Make no mistake, you will be sued by your insured because of the lack of coverage in SOMEONE ELSES' policy that you had no role in procuring. The claim will allege a failure to advise and review that other policy.

3.  ISO “CX 01 14 4-13" called “NEW YORK CHANGES"

This last is item is subtle and interesting as it is a HELP to you in preventing an E&O claim not the other way around. But I want to put it on your radar.

A broker was sued for not renewing an Excess GL policy issued by a non-admitted carrier. The policy was eventually renewed but with a 3-month Gap in coverage.

As you all know non-admitted carriers are not subject to many NY Insurance Law statutes nor NYDFS Regulations. So, the statutory “Automatic Renewal" provision of NY Insurance Law §3426 did not apply.

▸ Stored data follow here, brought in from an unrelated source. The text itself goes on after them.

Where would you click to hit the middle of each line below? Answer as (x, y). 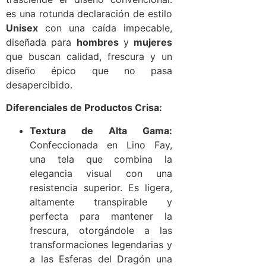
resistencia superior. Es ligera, (101, 187)
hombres (97, 42)
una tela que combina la (101, 159)
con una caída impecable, (105, 28)
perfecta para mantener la (101, 216)
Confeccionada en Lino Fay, (101, 145)
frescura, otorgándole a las (101, 230)
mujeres (153, 42)
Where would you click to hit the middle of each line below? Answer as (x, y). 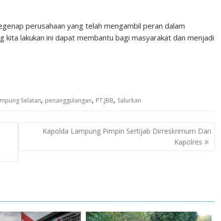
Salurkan (129, 100)
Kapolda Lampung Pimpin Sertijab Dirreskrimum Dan (127, 131)
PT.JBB (105, 100)
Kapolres (188, 142)
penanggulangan (68, 100)
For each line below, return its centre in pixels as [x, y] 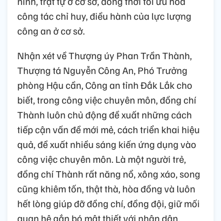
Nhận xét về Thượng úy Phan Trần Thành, [105, 55]
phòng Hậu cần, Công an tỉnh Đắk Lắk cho [105, 85]
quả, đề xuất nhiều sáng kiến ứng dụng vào [107, 144]
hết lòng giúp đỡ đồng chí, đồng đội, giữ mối [109, 203]
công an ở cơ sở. [51, 30]
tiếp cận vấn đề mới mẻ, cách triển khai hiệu [109, 129]
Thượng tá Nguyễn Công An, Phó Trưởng [102, 70]
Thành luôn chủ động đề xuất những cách [105, 114]
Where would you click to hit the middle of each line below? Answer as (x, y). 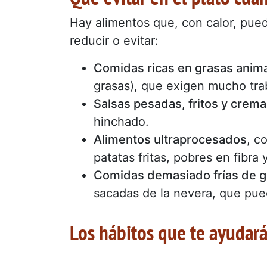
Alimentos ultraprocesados (170, 139)
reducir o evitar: (114, 40)
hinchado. (121, 121)
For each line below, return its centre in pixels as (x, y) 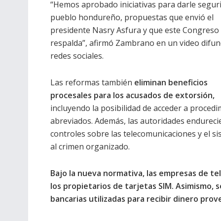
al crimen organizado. (90, 146)
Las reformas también (92, 82)
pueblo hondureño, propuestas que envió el (132, 17)
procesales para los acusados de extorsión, (132, 95)
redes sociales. (77, 55)
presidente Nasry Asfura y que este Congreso (135, 30)
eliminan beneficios (171, 82)
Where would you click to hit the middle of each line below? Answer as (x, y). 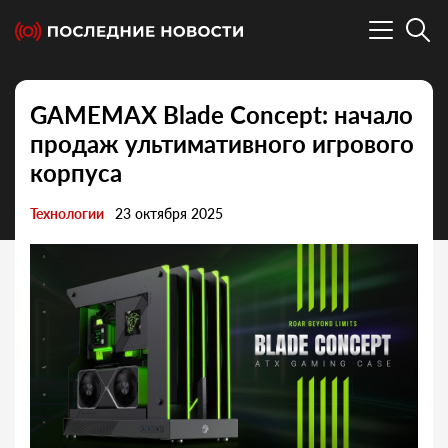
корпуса (76, 173)
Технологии (67, 214)
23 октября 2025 (169, 214)
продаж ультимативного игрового (222, 144)
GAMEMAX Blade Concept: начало (221, 115)
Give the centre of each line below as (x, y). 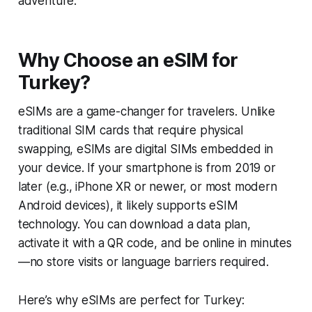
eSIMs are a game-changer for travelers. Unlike (146, 111)
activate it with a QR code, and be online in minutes (155, 243)
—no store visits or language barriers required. (143, 262)
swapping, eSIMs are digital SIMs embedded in (146, 149)
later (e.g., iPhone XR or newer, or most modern (147, 186)
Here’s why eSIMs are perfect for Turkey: (131, 300)
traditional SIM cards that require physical (130, 130)
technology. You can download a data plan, (134, 224)
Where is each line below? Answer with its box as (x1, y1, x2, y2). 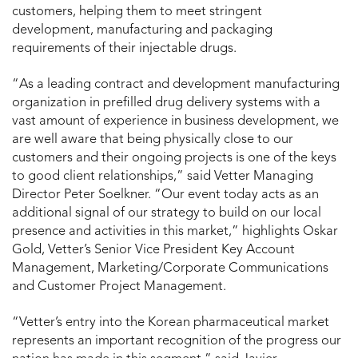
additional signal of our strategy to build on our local (12, 206, 321, 220)
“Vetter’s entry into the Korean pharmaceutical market (12, 316, 329, 329)
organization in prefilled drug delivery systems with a (12, 96, 320, 109)
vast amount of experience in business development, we (12, 114, 339, 128)
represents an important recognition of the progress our (12, 334, 341, 348)
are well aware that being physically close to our (12, 133, 293, 146)
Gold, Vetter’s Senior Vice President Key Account (12, 243, 295, 257)
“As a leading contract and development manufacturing (12, 78, 340, 91)
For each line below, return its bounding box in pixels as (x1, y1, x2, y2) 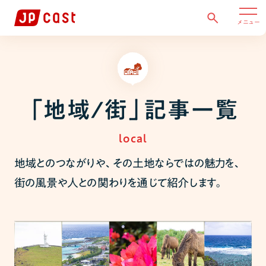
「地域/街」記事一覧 (27, 98, 239, 121)
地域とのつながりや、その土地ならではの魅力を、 (14, 157, 242, 169)
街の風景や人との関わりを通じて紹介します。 (14, 177, 224, 188)
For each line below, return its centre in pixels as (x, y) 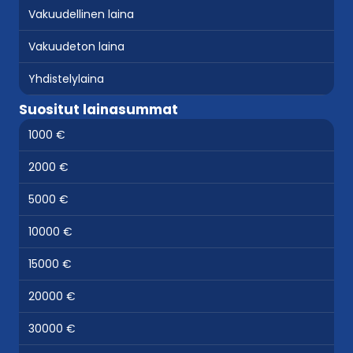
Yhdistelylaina (66, 79)
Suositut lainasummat (98, 110)
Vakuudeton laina (76, 47)
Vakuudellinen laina (81, 15)
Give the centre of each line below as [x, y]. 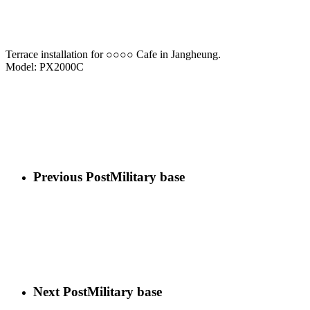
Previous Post [72, 176]
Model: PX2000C [45, 66]
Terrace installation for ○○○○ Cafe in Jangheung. [113, 54]
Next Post [60, 291]
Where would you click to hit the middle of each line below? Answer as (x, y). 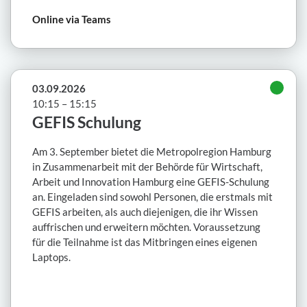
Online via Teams (72, 20)
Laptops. (51, 257)
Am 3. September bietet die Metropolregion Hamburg (152, 152)
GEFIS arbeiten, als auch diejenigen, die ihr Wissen (145, 212)
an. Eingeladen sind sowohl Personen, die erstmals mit (152, 197)
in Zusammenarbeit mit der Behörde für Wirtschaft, (147, 167)
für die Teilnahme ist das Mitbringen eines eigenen (145, 242)
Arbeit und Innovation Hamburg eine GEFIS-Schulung (151, 182)
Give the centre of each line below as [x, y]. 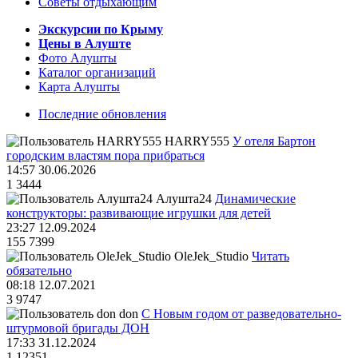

A serious personal injury accident happened during the gap in coverage and the excess carrier disclaimed. But lurking in the back of the 60 page policy, in the last subsection of the last page of this 3-page endorsement was this:

“THIS ENDORSEMENT CHANGES THE POLICY. PLEASE READ IT CAREFULLY.
NEW YORK CHANGES

This endorsement modifies insurance provided under the following:

COMMERCIAL EXCESS LIABILITY COVERAGE PART

D.  The following provision is added:

It is hereby understood and agreed that, notwithstanding anything in this policy to the contrary, with respect to such insurance as is afforded by this policy, the terms of this policy, as respects coverage for operations in the State of New York, must conform to the coverage requirements of the applicable insurance laws of the State of New York or the applicable regulations of the New York Department of Financial Services; provided, however, that the company's limits of insurance, as stated in this policy, are excess of the limits of any underlying insurance or self-insurance, as stated in the Declarations, or in any attached endorsement."


We are currently arguing that this Endorsement, voluntarily added to the policy by the insurer, made the automatic renewal statute applicable to this policy. Since the Insurer did not send a Notice of Non-Renewal or even a Notice of Conditional Renewal, the policy was in effect at the time of the accident and the broker did nothing wrong.

CONCLUSION

The takeaway is that forms and endorsements are being added, one might even say “snuck into" policies, without any fanfare or notice to you. Most are deleterious to your insureds, your future, and your potential for E&O exposure.

To end as we began, in the movie Dune, mentor Thufir Hawat tells the hero, Paul Atreides this: “Now, remember, the first step in avoiding a trap - is knowing of its existence". Endorsements that seem innocuous but that upend New York law are most certainly traps for you and your insureds. Know the policies you are procuring.


Submitted by:

Howard S. Kronberg, Esq.
Kaufman Dolowich, LLP





[1] Fitzpatrick v. American Honda Motor Co., 78 N.Y.2d 61, 63 (1991).